Descriptive Statistics for advertising revenue

Mean:	11.363
SD:	12.253
# of values:	41
Outlier detected?	Yes
Significance level:	0.05 (two-sided)
Critical value of Z:	3.04657009375

Rev	Z	Significant Outlier?
50.0	3.153	Significant outlier. P < 0.05
49.7	3.129	Significant outlier. P < 0.05
34.0	1.847
30.7	1.578
27.0	1.276
26.3	1.219
24.6	1.080
16.9	0.452
16.7	0.436
14.6	0.264
13.8	0.199
13.2	0.150
13.1	0.142
10.6	0.062
8.8	0.209
8.7	0.217
8.5	0.234
8.3	0.250
8.2	0.258
8.2	0.258
7.3	0.332
7.0	0.356
6.6	0.389
6.2	0.421
5.8	0.454
5.1	0.511
4.1	0.593
3.9	0.609
3.9	0.609
3.5	0.642
3.3	0.658
3.0	0.683
2.5	0.723
2.3	0.740
2.3	0.740
1.8	0.781
1.5	0.805
1.3	0.821
1.3	0.821
1.0	0.846
0.3	0.903

Outliers can be found using outlier package's outlier function or other similar functions

We will remove 50 and 49.7 from our observations and fit the regression line

Using the code:

lm(data6n$Revenue ~ data6n$Adv) {after removing the outliers)

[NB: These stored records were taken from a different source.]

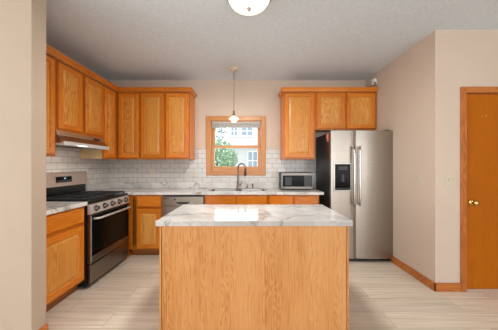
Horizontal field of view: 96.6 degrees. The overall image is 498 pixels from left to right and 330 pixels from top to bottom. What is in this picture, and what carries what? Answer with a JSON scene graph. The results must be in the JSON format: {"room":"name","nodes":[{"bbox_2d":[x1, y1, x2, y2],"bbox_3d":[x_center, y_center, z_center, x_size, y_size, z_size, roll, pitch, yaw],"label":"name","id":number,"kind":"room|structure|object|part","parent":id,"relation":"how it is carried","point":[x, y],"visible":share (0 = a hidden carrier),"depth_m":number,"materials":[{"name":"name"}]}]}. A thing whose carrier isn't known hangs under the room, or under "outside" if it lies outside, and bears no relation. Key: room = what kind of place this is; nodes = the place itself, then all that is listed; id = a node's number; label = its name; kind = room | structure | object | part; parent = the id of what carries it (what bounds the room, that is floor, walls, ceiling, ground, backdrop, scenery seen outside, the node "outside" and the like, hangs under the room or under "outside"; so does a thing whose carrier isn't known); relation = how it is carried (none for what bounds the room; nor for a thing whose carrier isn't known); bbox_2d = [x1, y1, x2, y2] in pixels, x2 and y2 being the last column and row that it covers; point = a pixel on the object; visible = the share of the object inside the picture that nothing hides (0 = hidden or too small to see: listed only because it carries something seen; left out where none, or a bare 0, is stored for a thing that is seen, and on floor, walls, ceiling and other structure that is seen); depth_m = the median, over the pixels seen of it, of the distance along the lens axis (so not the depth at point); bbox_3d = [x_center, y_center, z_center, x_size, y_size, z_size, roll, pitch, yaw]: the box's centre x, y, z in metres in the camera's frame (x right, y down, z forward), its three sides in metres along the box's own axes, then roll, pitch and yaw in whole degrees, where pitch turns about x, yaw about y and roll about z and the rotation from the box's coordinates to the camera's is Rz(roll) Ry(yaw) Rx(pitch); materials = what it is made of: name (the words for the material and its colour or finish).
{"room":"kitchen","nodes":[
{"label":"kitchen","id":0,"kind":"room"},
{"bbox_2d":[0,0,45,329],"bbox_3d":[-2.789,-0.047,1.670,2.422,2.740,0.120,0,0,0],"label":"wall","id":1,"kind":"structure","parent":0,"point":[22,22],"depth_m":1.61,"materials":[{"name":"paint"}]},
{"bbox_2d":[39,323,47,329],"bbox_3d":[-2.782,1.279,1.663,2.436,0.088,0.134,0,0,0],"label":"baseboard","id":2,"kind":"structure","parent":1,"relation":"attached to","point":[45,327],"depth_m":1.71,"materials":[{"name":"brown wood"}]},
{"bbox_2d":[46,43,107,184],"bbox_3d":[-2.416,-0.047,2.725,0.128,2.740,1.990,0,0,0],"label":"wall","id":3,"kind":"structure","parent":0,"point":[65,159],"depth_m":3.03,"materials":[{"name":"tile"}]},
{"bbox_2d":[46,53,54,156],"bbox_3d":[-2.184,-0.605,2.144,0.348,1.035,0.368,0,0,0],"label":"upper cabinet","id":4,"kind":"object","parent":3,"relation":"attached to","point":[50,60],"visible":0.3,"depth_m":2.25,"materials":[{"name":"brown wood"}]},
{"bbox_2d":[46,147,107,184],"bbox_3d":[-2.356,-0.055,2.721,0.008,0.684,1.982,0,0,0],"label":"tile backsplash","id":5,"kind":"structure","parent":3,"relation":"attached to","point":[65,159],"depth_m":3.03,"materials":[{"name":"white tile"}]},
{"bbox_2d":[55,58,103,138],"bbox_3d":[-2.184,-0.745,2.710,0.348,0.755,0.760,0,0,0],"label":"upper cabinet","id":6,"kind":"object","parent":3,"relation":"attached to","point":[79,98],"visible":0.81,"depth_m":2.62,"materials":[{"name":"brown wood"}]},
{"bbox_3d":[-2.020,-0.742,2.515,0.020,0.700,0.334,0,0,0],"label":"door","id":7,"kind":"part","parent":6,"relation":"part of","materials":[{"name":"brown wood"}]},
{"bbox_3d":[-2.020,-0.742,2.905,0.020,0.700,0.334,0,0,0],"label":"door","id":8,"kind":"part","parent":6,"relation":"part of","materials":[{"name":"brown wood"}]},
{"bbox_2d":[55,130,108,149],"bbox_3d":[-2.148,-0.289,2.711,0.401,0.154,0.756,0,0,0],"label":"range hood","id":9,"kind":"object","parent":3,"relation":"attached to","point":[62,139],"visible":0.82,"depth_m":2.64,"materials":[{"name":"metal"}]},
{"bbox_2d":[80,85,115,158],"bbox_3d":[-2.184,-0.605,3.244,0.348,1.035,0.304,0,0,0],"label":"upper cabinet","id":10,"kind":"object","parent":3,"relation":"attached to","point":[109,137],"visible":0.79,"depth_m":3.19,"materials":[{"name":"brown wood"}]},
{"bbox_3d":[-2.039,-0.605,3.244,0.019,1.035,0.304,0,0,0],"label":"frame","id":11,"kind":"part","parent":10,"relation":"part of","materials":[{"name":"brown wood"}]},
{"bbox_3d":[-2.020,-0.602,3.238,0.020,0.980,0.248,0,0,0],"label":"door","id":12,"kind":"part","parent":10,"relation":"part of","materials":[{"name":"brown wood"}]},
{"bbox_2d":[163,195,204,204],"bbox_3d":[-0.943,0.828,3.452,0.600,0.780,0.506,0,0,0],"label":"control panel","id":13,"kind":"object","parent":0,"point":[163,195],"depth_m":3.20,"materials":[{"name":"grey paint"}]},
{"bbox_2d":[108,80,365,188],"bbox_3d":[-0.113,-0.047,3.796,4.735,2.740,0.168,0,0,0],"label":"wall","id":14,"kind":"structure","parent":0,"point":[214,97],"depth_m":3.72,"materials":[{"name":"paint"}]},
{"bbox_2d":[117,92,143,159],"bbox_3d":[-1.849,-0.605,3.549,0.358,1.035,0.338,0,0,0],"label":"upper cabinet","id":15,"kind":"object","parent":14,"relation":"attached to","point":[128,103],"visible":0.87,"depth_m":3.38,"materials":[{"name":"brown wood"}]},
{"bbox_2d":[140,92,194,159],"bbox_3d":[-1.287,-0.605,3.549,0.762,1.035,0.338,0,0,0],"label":"upper cabinet","id":16,"kind":"object","parent":14,"relation":"attached to","point":[167,119],"visible":0.99,"depth_m":3.38,"materials":[{"name":"brown wood"}]},
{"bbox_2d":[46,44,196,97],"bbox_3d":[-1.439,-1.146,2.839,1.138,0.058,1.758,0,0,0],"label":"crown molding","id":17,"kind":"structure","parent":16,"relation":"attached to","point":[50,50],"depth_m":3.20,"materials":[{"name":"brown wood"}]},
{"bbox_3d":[-1.474,-0.602,3.390,0.348,0.980,0.020,0,0,0],"label":"door","id":18,"kind":"part","parent":16,"relation":"part of","materials":[{"name":"brown wood"}]},
{"bbox_3d":[-1.095,-0.602,3.390,0.343,0.980,0.020,0,0,0],"label":"door","id":19,"kind":"part","parent":16,"relation":"part of","materials":[{"name":"brown wood"}]},
{"bbox_2d":[108,148,315,181],"bbox_3d":[-0.215,0.005,3.716,4.290,0.564,0.008,0,0,0],"label":"tile backsplash","id":20,"kind":"structure","parent":14,"relation":"attached to","point":[131,170],"depth_m":3.71,"materials":[{"name":"white tile"}]},
{"bbox_2d":[206,116,265,174],"bbox_3d":[-0.217,-0.322,3.790,1.000,0.990,0.180,0,0,0],"label":"window","id":21,"kind":"structure","parent":14,"relation":"in","point":[211,169],"depth_m":3.70,"materials":[{"name":"brown wood"}]},
{"bbox_2d":[212,122,259,127],"bbox_3d":[-0.217,-0.677,3.732,0.810,0.100,0.040,0,0,0],"label":"window blind","id":22,"kind":"object","parent":21,"relation":"attached to","point":[214,124],"visible":1,"depth_m":3.72,"materials":[{"name":"grey fabric"}]},
{"bbox_3d":[-0.217,-0.710,3.735,0.810,0.035,0.034,0,0,0],"label":"head rail","id":23,"kind":"part","parent":22,"relation":"part of","materials":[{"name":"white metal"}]},
{"bbox_3d":[-0.217,-0.638,3.734,0.808,0.018,0.036,0,0,0],"label":"rail","id":24,"kind":"part","parent":22,"relation":"part of","materials":[{"name":"white plastic"}]},
{"bbox_3d":[-0.217,-0.510,3.822,0.822,0.437,0.035,0,0,0],"label":"sash","id":25,"kind":"part","parent":21,"relation":"part of","materials":[{"name":"brown wood"}]},
{"bbox_3d":[-0.217,-0.123,3.772,0.822,0.417,0.035,0,0,0],"label":"sash","id":26,"kind":"part","parent":21,"relation":"part of","materials":[{"name":"brown wood"}]},
{"bbox_2d":[280,92,314,159],"bbox_3d":[0.768,-0.605,3.549,0.490,1.035,0.338,0,0,0],"label":"upper cabinet","id":27,"kind":"object","parent":14,"relation":"attached to","point":[297,109],"visible":0.99,"depth_m":3.38,"materials":[{"name":"brown wood"}]},
{"bbox_2d":[278,87,378,97],"bbox_3d":[1.220,-1.146,3.531,1.465,0.058,0.374,0,0,0],"label":"crown molding","id":28,"kind":"structure","parent":14,"relation":"attached to","point":[283,89],"depth_m":3.36,"materials":[{"name":"brown wood"}]},
{"bbox_2d":[315,92,375,131],"bbox_3d":[1.483,-0.830,3.549,0.936,0.585,0.338,0,0,0],"label":"upper cabinet","id":29,"kind":"object","parent":14,"relation":"attached to","point":[355,111],"visible":0.88,"depth_m":3.38,"materials":[{"name":"brown wood"}]},
{"bbox_3d":[1.252,-0.826,3.390,0.430,0.533,0.020,0,0,0],"label":"door","id":30,"kind":"part","parent":29,"relation":"part of","materials":[{"name":"brown wood"}]},
{"bbox_3d":[1.710,-0.826,3.390,0.435,0.533,0.020,0,0,0],"label":"door","id":31,"kind":"part","parent":29,"relation":"part of","materials":[{"name":"brown wood"}]},
{"bbox_2d":[46,0,497,79],"bbox_3d":[0.250,-1.467,-1.360,8.700,0.100,10.480,0,0,0],"label":"ceiling","id":32,"kind":"structure","parent":0,"point":[114,39],"depth_m":2.39,"materials":[{"name":"white paint"}]},
{"bbox_2d":[229,67,238,121],"bbox_3d":[-0.222,-1.024,3.260,0.156,0.786,0.156,0,0,0],"label":"pendant light","id":33,"kind":"object","parent":32,"relation":"hanging from","point":[233,118],"visible":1,"depth_m":3.23,"materials":[{"name":"white glass"}]},
{"bbox_2d":[227,0,270,15],"bbox_3d":[0.000,-1.341,1.830,0.400,0.151,0.400,0,0,0],"label":"ceiling light","id":34,"kind":"object","parent":32,"relation":"attached to","point":[244,7],"visible":1,"depth_m":1.83,"materials":[{"name":"white glass"}]},
{"bbox_2d":[46,250,497,329],"bbox_3d":[0.250,1.373,-1.360,8.700,0.100,10.480,0,0,0],"label":"floor","id":35,"kind":"structure","parent":0,"point":[382,296],"depth_m":2.14,"materials":[{"name":"brown wood"}]},
{"bbox_2d":[46,206,83,311],"bbox_3d":[-2.042,0.875,2.048,0.633,0.896,0.606,0,0,0],"label":"base cabinet","id":36,"kind":"object","parent":35,"relation":"on","point":[64,229],"visible":0.48,"depth_m":2.08,"materials":[{"name":"brown wood"}]},
{"bbox_3d":[-1.735,0.523,2.050,0.020,0.150,0.550,0,0,0],"label":"drawer","id":37,"kind":"part","parent":36,"relation":"part of","materials":[{"name":"brown wood"}]},
{"bbox_2d":[46,202,87,214],"bbox_3d":[-2.034,0.357,2.042,0.648,0.138,0.621,0,0,0],"label":"countertop","id":38,"kind":"structure","parent":36,"relation":"on","point":[51,207],"depth_m":2.13,"materials":[{"name":"stone"}]},
{"bbox_2d":[46,171,130,287],"bbox_3d":[-1.981,0.707,2.736,0.734,1.232,0.758,0,0,0],"label":"gas range","id":39,"kind":"object","parent":35,"relation":"on","point":[106,214],"visible":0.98,"depth_m":2.62,"materials":[{"name":"silver metal"}]},
{"bbox_2d":[46,193,127,203],"bbox_3d":[-2.022,0.405,2.736,0.651,0.024,0.758,0,0,0],"label":"cooktop","id":40,"kind":"object","parent":39,"relation":"in","point":[116,196],"depth_m":2.59,"materials":[{"name":"black metal"}]},
{"bbox_3d":[-1.700,1.168,2.736,0.029,0.200,0.742,0,0,0],"label":"drawer","id":41,"kind":"part","parent":39,"relation":"part of","materials":[{"name":"metal"}]},
{"bbox_3d":[-1.696,0.473,2.736,0.038,0.110,0.758,0,0,0],"label":"control panel","id":42,"kind":"part","parent":39,"relation":"part of","materials":[{"name":"metal"}]},
{"bbox_3d":[-1.698,0.798,2.736,0.033,0.520,0.742,0,0,0],"label":"oven door","id":43,"kind":"part","parent":39,"relation":"part of","materials":[{"name":"metal"}]},
{"bbox_3d":[-1.682,0.760,2.736,0.005,0.435,0.714,0,0,0],"label":"door glass","id":44,"kind":"part","parent":39,"relation":"part of","materials":[{"name":"black glass"}]},
{"bbox_3d":[-1.650,0.578,2.736,0.072,0.025,0.693,0,0,0],"label":"handle","id":45,"kind":"part","parent":39,"relation":"part of","materials":[{"name":"metal"}]},
{"bbox_2d":[125,195,162,258],"bbox_3d":[-1.499,0.875,3.420,0.505,0.896,0.597,0,0,0],"label":"base cabinet","id":46,"kind":"object","parent":35,"relation":"on","point":[145,210],"visible":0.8,"depth_m":3.18,"materials":[{"name":"brown wood"}]},
{"bbox_3d":[-1.433,0.523,3.185,0.335,0.150,0.020,0,0,0],"label":"drawer","id":47,"kind":"part","parent":46,"relation":"part of","materials":[{"name":"brown wood"}]},
{"bbox_3d":[-1.433,0.913,3.185,0.335,0.560,0.020,0,0,0],"label":"door","id":48,"kind":"part","parent":46,"relation":"part of","materials":[{"name":"brown wood"}]},
{"bbox_2d":[162,195,204,216],"bbox_3d":[-0.943,0.880,3.434,0.600,0.885,0.542,0,0,0],"label":"dishwasher","id":49,"kind":"object","parent":35,"relation":"on","point":[170,203],"visible":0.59,"depth_m":3.17,"materials":[{"name":"grey paint"}]},
{"bbox_2d":[205,195,267,204],"bbox_3d":[-0.183,0.875,3.446,0.914,0.896,0.543,0,0,0],"label":"base cabinet","id":50,"kind":"object","parent":35,"relation":"on","point":[209,199],"visible":0.2,"depth_m":3.18,"materials":[{"name":"brown wood"}]},
{"bbox_2d":[86,182,323,194],"bbox_3d":[-0.644,0.357,3.418,3.428,0.138,0.599,0,0,0],"label":"countertop","id":51,"kind":"structure","parent":50,"relation":"on","point":[132,188],"depth_m":3.53,"materials":[{"name":"stone"}]},
{"bbox_2d":[207,188,267,191],"bbox_3d":[-0.165,0.475,3.433,0.894,0.186,0.419,0,0,0],"label":"sink","id":52,"kind":"object","parent":51,"relation":"in","point":[211,189],"visible":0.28,"depth_m":3.54,"materials":[{"name":"metal"}]},
{"bbox_3d":[-0.375,0.476,3.402,0.380,0.184,0.275,0,0,0],"label":"bowl","id":53,"kind":"part","parent":52,"relation":"part of","materials":[{"name":"metal"}]},
{"bbox_3d":[0.045,0.476,3.402,0.380,0.184,0.275,0,0,0],"label":"bowl","id":54,"kind":"part","parent":52,"relation":"part of","materials":[{"name":"metal"}]},
{"bbox_2d":[236,163,245,188],"bbox_3d":[-0.120,0.173,3.553,0.199,0.417,0.066,0,0,32],"label":"faucet","id":55,"kind":"object","parent":51,"relation":"on","point":[239,164],"visible":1,"depth_m":3.57,"materials":[{"name":"silver metal"}]},
{"bbox_2d":[279,172,312,189],"bbox_3d":[0.743,0.253,3.549,0.495,0.270,0.283,0,0,0],"label":"microwave","id":56,"kind":"object","parent":51,"relation":"on","point":[287,180],"visible":1,"depth_m":3.42,"materials":[{"name":"grey paint"}]},
{"bbox_3d":[0.687,0.246,3.420,0.336,0.167,0.008,0,0,0],"label":"door glass","id":57,"kind":"part","parent":56,"relation":"part of","materials":[{"name":"black glass"}]},
{"bbox_3d":[0.743,0.245,3.423,0.495,0.254,0.022,0,0,0],"label":"frame","id":58,"kind":"part","parent":56,"relation":"part of","materials":[{"name":"metal"}]},
{"bbox_3d":[0.913,0.246,3.420,0.106,0.167,0.008,0,0,0],"label":"control panel","id":59,"kind":"part","parent":56,"relation":"part of","materials":[{"name":"grey plastic"}]},
{"bbox_3d":[-0.406,0.523,3.185,0.423,0.150,0.020,0,0,0],"label":"false drawer","id":60,"kind":"part","parent":50,"relation":"part of","materials":[{"name":"brown wood"}]},
{"bbox_3d":[0.043,0.523,3.185,0.425,0.150,0.020,0,0,0],"label":"false drawer","id":61,"kind":"part","parent":50,"relation":"part of","materials":[{"name":"brown wood"}]},
{"bbox_2d":[156,205,352,329],"bbox_3d":[0.037,0.861,1.908,1.405,0.925,0.660,0,0,0],"label":"kitchen island","id":62,"kind":"object","parent":35,"relation":"on","point":[223,267],"visible":1,"depth_m":1.59,"materials":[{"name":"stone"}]},
{"bbox_3d":[-0.634,0.880,1.609,0.014,0.886,0.042,0,0,0],"label":"corner trim","id":63,"kind":"part","parent":62,"relation":"part of","materials":[{"name":"brown wood"}]},
{"bbox_2d":[156,205,352,225],"bbox_3d":[0.037,0.417,1.908,1.405,0.038,0.660,0,0,0],"label":"island countertop","id":64,"kind":"structure","parent":62,"relation":"on","point":[184,215],"depth_m":1.72,"materials":[{"name":"stone"}]},
{"bbox_3d":[0.709,0.880,1.609,0.014,0.886,0.042,0,0,0],"label":"corner trim","id":65,"kind":"part","parent":62,"relation":"part of","materials":[{"name":"brown wood"}]},
{"bbox_2d":[268,195,318,204],"bbox_3d":[0.642,0.875,3.446,0.734,0.896,0.543,0,0,0],"label":"base cabinet","id":66,"kind":"object","parent":35,"relation":"on","point":[272,199],"visible":0.18,"depth_m":3.18,"materials":[{"name":"brown wood"}]},
{"bbox_3d":[0.464,0.523,3.185,0.333,0.150,0.020,0,0,0],"label":"drawer","id":67,"kind":"part","parent":66,"relation":"part of","materials":[{"name":"brown wood"}]},
{"bbox_3d":[0.822,0.523,3.185,0.337,0.150,0.020,0,0,0],"label":"drawer","id":68,"kind":"part","parent":66,"relation":"part of","materials":[{"name":"brown wood"}]},
{"bbox_2d":[316,130,392,259],"bbox_3d":[1.532,0.414,3.317,0.840,1.793,0.765,0,0,0],"label":"refrigerator","id":69,"kind":"object","parent":35,"relation":"on","point":[354,169],"visible":0.95,"depth_m":3.00,"materials":[{"name":"silver metal"}]},
{"bbox_3d":[1.277,0.401,3.035,0.330,1.735,0.070,0,0,0],"label":"freezer door","id":70,"kind":"part","parent":69,"relation":"part of","materials":[{"name":"metal"}]},
{"bbox_3d":[1.263,0.164,2.995,0.206,0.349,0.004,0,0,0],"label":"dispenser panel","id":71,"kind":"part","parent":69,"relation":"part of","materials":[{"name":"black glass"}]},
{"bbox_3d":[1.403,0.145,2.967,0.026,0.796,0.065,0,0,0],"label":"handle","id":72,"kind":"part","parent":69,"relation":"part of","materials":[{"name":"metal"}]},
{"bbox_3d":[1.479,0.145,2.967,0.026,0.796,0.065,0,0,0],"label":"handle","id":73,"kind":"part","parent":69,"relation":"part of","materials":[{"name":"metal"}]},
{"bbox_3d":[1.700,0.401,3.035,0.504,1.735,0.070,0,0,0],"label":"fridge door","id":74,"kind":"part","parent":69,"relation":"part of","materials":[{"name":"metal"}]},
{"bbox_2d":[366,30,446,282],"bbox_3d":[2.015,-0.047,3.025,0.120,2.740,1.390,0,0,0],"label":"wall","id":75,"kind":"structure","parent":0,"point":[411,96],"depth_m":2.53,"materials":[{"name":"paint"}]},
{"bbox_2d":[371,79,376,85],"bbox_3d":[1.927,-1.277,3.416,0.053,0.090,0.068,0,0,0],"label":"sensor","id":76,"kind":"object","parent":75,"relation":"attached to","point":[373,81],"visible":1,"depth_m":3.39,"materials":[{"name":"white plastic"}]},
{"bbox_2d":[392,256,435,291],"bbox_3d":[1.948,1.279,2.668,0.014,0.088,0.704,0,0,0],"label":"baseboard","id":77,"kind":"structure","parent":75,"relation":"attached to","point":[429,283],"depth_m":2.60,"materials":[{"name":"brown wood"}]},
{"bbox_2d":[415,173,419,182],"bbox_3d":[1.947,0.148,2.570,0.016,0.116,0.070,0,0,0],"label":"light switch","id":78,"kind":"object","parent":75,"relation":"attached to","point":[417,175],"visible":1,"depth_m":2.57,"materials":[{"name":"beige plastic"}]},
{"bbox_2d":[447,30,497,282],"bbox_3d":[3.288,-0.047,2.390,2.425,2.740,0.120,0,0,0],"label":"wall","id":79,"kind":"structure","parent":0,"point":[472,55],"depth_m":2.33,"materials":[{"name":"paint"}]},
{"bbox_2d":[434,283,460,291],"bbox_3d":[2.078,1.279,2.323,0.273,0.088,0.014,0,0,0],"label":"baseboard","id":80,"kind":"structure","parent":79,"relation":"attached to","point":[440,287],"depth_m":2.32,"materials":[{"name":"brown wood"}]},
{"bbox_2d":[445,175,455,185],"bbox_3d":[2.112,0.158,2.322,0.116,0.116,0.016,0,0,0],"label":"light switch","id":81,"kind":"object","parent":79,"relation":"attached to","point":[450,180],"visible":1,"depth_m":2.32,"materials":[{"name":"beige plastic"}]},
{"bbox_2d":[460,87,497,291],"bbox_3d":[2.684,0.253,2.356,0.939,2.140,0.168,0,0,0],"label":"door","id":82,"kind":"structure","parent":79,"relation":"in","point":[478,105],"depth_m":2.34,"materials":[{"name":"brown wood"}]},
{"bbox_3d":[2.345,0.393,2.307,0.066,0.066,0.069,0,0,0],"label":"knob","id":83,"kind":"part","parent":82,"relation":"part of","materials":[{"name":"gold metal"}]},
{"label":"outside","id":84,"kind":"structure","parent":0,"visible":0},
{"bbox_3d":[0.000,1.773,16.960,28.000,0.100,26.080,0,0,0],"label":"yard","id":85,"kind":"structure","parent":84,"visible":0},
{"bbox_2d":[215,128,227,144],"bbox_3d":[-2.360,-0.694,11.172,2.609,4.836,2.604,0,0,0],"label":"tree","id":86,"kind":"object","parent":85,"relation":"on","point":[219,129],"visible":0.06,"depth_m":11.10,"materials":[{"name":"green plant"}]},
{"bbox_2d":[215,138,237,165],"bbox_3d":[-1.156,0.363,8.200,1.566,2.727,1.600,0,0,0],"label":"tree","id":87,"kind":"object","parent":85,"relation":"on","point":[228,156],"visible":0.35,"depth_m":7.94,"materials":[{"name":"green plant"}]},
{"bbox_2d":[229,128,257,165],"bbox_3d":[2.500,-1.877,12.750,7.400,7.200,6.300,0,0,0],"label":"house","id":88,"kind":"structure","parent":85,"relation":"on","point":[237,136],"depth_m":10.50,"materials":[{"name":"white"}]},
{"bbox_3d":[-0.700,-1.602,10.479,0.260,0.410,0.018,0,0,0],"label":"pane","id":89,"kind":"part","parent":88,"relation":"part of","materials":[{"name":"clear glass"}]},
{"bbox_3d":[-0.090,-1.602,10.479,0.480,0.410,0.018,0,0,0],"label":"pane","id":90,"kind":"part","parent":88,"relation":"part of","materials":[{"name":"clear glass"}]},
{"bbox_3d":[0.175,-0.202,10.479,0.410,0.810,0.018,0,0,0],"label":"pane","id":91,"kind":"part","parent":88,"relation":"part of","materials":[{"name":"clear glass"}]}
]}

We get the following result -

Coefficients:
(Intercept) data6n$Adv
6.9718 0.2375

Which indicates an equation -

Revenue = 6.9718 + 0.2375*Pages

Using abline function on the lm function, we see the line to be a good fit, no need to go into R² value

B -

Since the outliers are close to each other 50 and 49.7, they can be considered as homogeneous and no even if no transformation is applied, they separately can fit the regression line to an extent.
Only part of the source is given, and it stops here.